What the exercise asks: Please give the whole listing again word for word, and drop any pictures it holds.

Material for this exercise:
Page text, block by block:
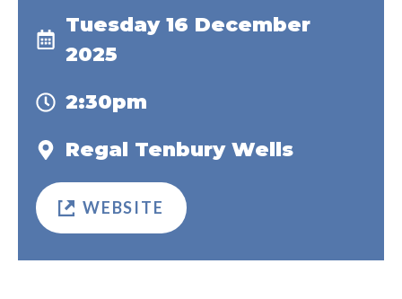
Tuesday 16 December
2025
2:30pm
Regal Tenbury Wells
WEBSITE
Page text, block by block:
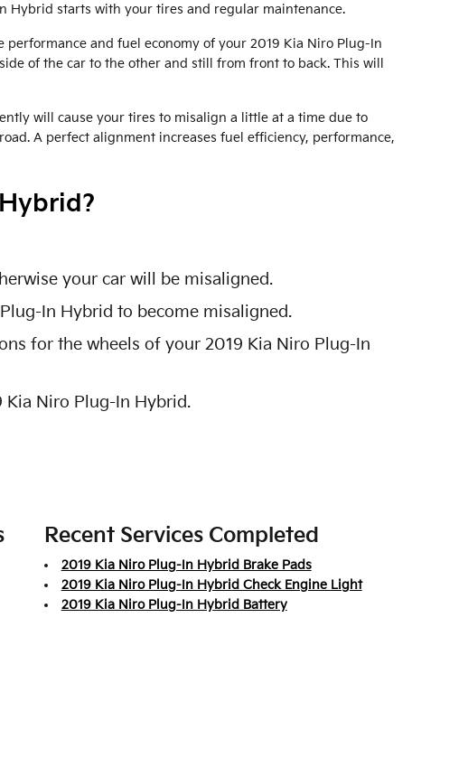
Hybrid starts with your tires and regular maintenance.
and fuel economy of your 2019 Kia Niro Plug-In
of the car to the other and still from front to back. This will
will cause your tires to misalign a little at a time due to
A perfect alignment increases fuel efficiency, performance,
your car will be misaligned.
In Hybrid to become misaligned.
for the wheels of your 2019 Kia Niro Plug-In
Kia Niro Plug-In Hybrid.
Recent Services Completed
2019 Kia Niro Plug-In Hybrid Brake Pads
2019 Kia Niro Plug-In Hybrid Check Engine Light
2019 Kia Niro Plug-In Hybrid Battery
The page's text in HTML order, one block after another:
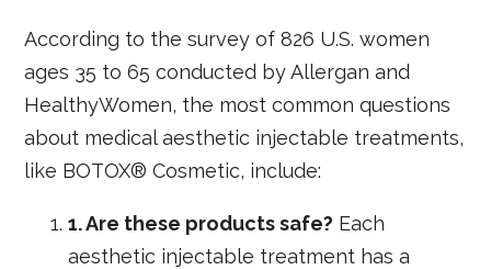
According to the survey of 826 U.S. women
ages 35 to 65 conducted by Allergan and
HealthyWomen, the most common questions
about medical aesthetic injectable treatments,
like BOTOX® Cosmetic, include:
1. Are these products safe? Each
aesthetic injectable treatment has a
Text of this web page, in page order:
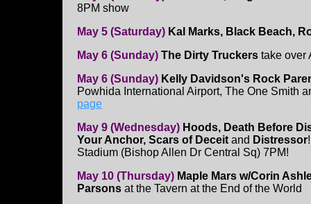
8PM show
May 5 (Saturday) Kal Marks, Black Beach,
May 6 (Sunday) The Dirty Truckers take over
May 6 (Sunday) Kelly Davidson's Rock
Powhida International Airport, The One Smith
page
May 9 (Wednesday) Hoods, Death Before
Your Anchor, Scars of Deceit and Distressor
Stadium (Bishop Allen Dr Central Sq) 7PM!
May 10 (Thursday) Maple Mars w/Corin
Parsons at the Tavern at the End of the World
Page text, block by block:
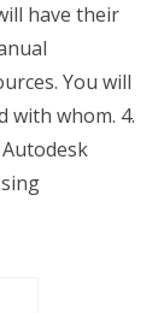
have their
You will
with whom. 4.
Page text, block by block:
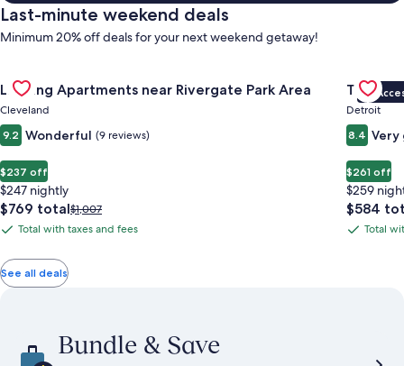
Last-minute weekend deals
Minimum 20% off deals for your next weekend getaway!
Gallery
Carousel
Landing Apartments near Rivergate Park Area
Cleveland
9.2 Wonderful (9 reviews)
$237 off
$247 nightly
The
price
$769
total
$769 totalPrice
was
Rate.
$1,007
Total
with
taxes
Total with taxes and fees
Gallery
VIP
Detroit
8.4 Very
$261 off
$259
The
price
$584
TotalTotal
See all deals
Bundle & Save
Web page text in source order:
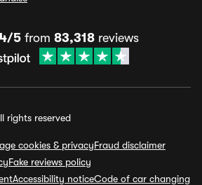
5from 83,318reviews
rights reserved
cookies & privacyFraud disclaimer
Fake reviews policy
Accessibility noticeCode of car changing
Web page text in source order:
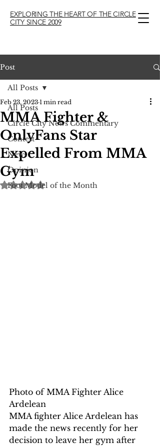
EXPLORING THE HEART OF THE CIRCLE
CITY SINCE 2009
Post
All Posts
Circle City News Commentary
Contest
News
Opinion
Foot Model of the Month
All Posts
MMA Fighter &
OnlyFans Star
Expelled From MMA
Gym
Feb 23, 2023 1 min read
Rated NaN out of 5 stars.
Photo of MMA Fighter Alice
Ardelean
MMA fighter Alice Ardelean has
made the news recently for her
decision to leave her gym after

Solution for this exercise:
Page text, block by block:
Tuesday 16 December
2025
2:30pm
Regal Tenbury Wells
WEBSITE
Page text, block by block:
Hybrid starts with your tires and regular maintenance.
and fuel economy of your 2019 Kia Niro Plug-In
of the car to the other and still from front to back. This will
will cause your tires to misalign a little at a time due to
A perfect alignment increases fuel efficiency, performance,
your car will be misaligned.
In Hybrid to become misaligned.
for the wheels of your 2019 Kia Niro Plug-In
Kia Niro Plug-In Hybrid.
Recent Services Completed
2019 Kia Niro Plug-In Hybrid Brake Pads
2019 Kia Niro Plug-In Hybrid Check Engine Light
2019 Kia Niro Plug-In Hybrid Battery
The page's text in HTML order, one block after another:
According to the survey of 826 U.S. women
ages 35 to 65 conducted by Allergan and
HealthyWomen, the most common questions
about medical aesthetic injectable treatments,
like BOTOX® Cosmetic, include:
1. Are these products safe? Each
aesthetic injectable treatment has a
Text of this web page, in page order:
8PM show
May 5 (Saturday) Kal Marks, Black Beach,
May 6 (Sunday) The Dirty Truckers take over
May 6 (Sunday) Kelly Davidson's Rock
Powhida International Airport, The One Smith
page
May 9 (Wednesday) Hoods, Death Before
Your Anchor, Scars of Deceit and Distressor
Stadium (Bishop Allen Dr Central Sq) 7PM!
May 10 (Thursday) Maple Mars w/Corin
Parsons at the Tavern at the End of the World
Page text, block by block:
have their
You will
with whom. 4.
Page text, block by block:
Last-minute weekend deals
Minimum 20% off deals for your next weekend getaway!
Gallery
Carousel
Landing Apartments near Rivergate Park Area
Cleveland
9.2 Wonderful (9 reviews)
$237 off
$247 nightly
The
price
$769
total
$769 totalPrice
was
Rate.
$1,007
Total
with
taxes
Total with taxes and fees
Gallery
VIP
Detroit
8.4 Very
$261 off
$259
The
price
$584
TotalTotal
See all deals
Bundle & Save
Web page text in source order:
5from 83,318reviews
rights reserved
cookies & privacyFraud disclaimer
Fake reviews policy
Accessibility noticeCode of car changing
Web page text in source order:
EXPLORING THE HEART OF THE CIRCLE
CITY SINCE 2009
Post
All Posts
Circle City News Commentary
Contest
News
Opinion
Foot Model of the Month
All Posts
MMA Fighter &
OnlyFans Star
Expelled From MMA
Gym
Feb 23, 2023 1 min read
Rated NaN out of 5 stars.
Photo of MMA Fighter Alice
Ardelean
MMA fighter Alice Ardelean has
made the news recently for her
decision to leave her gym after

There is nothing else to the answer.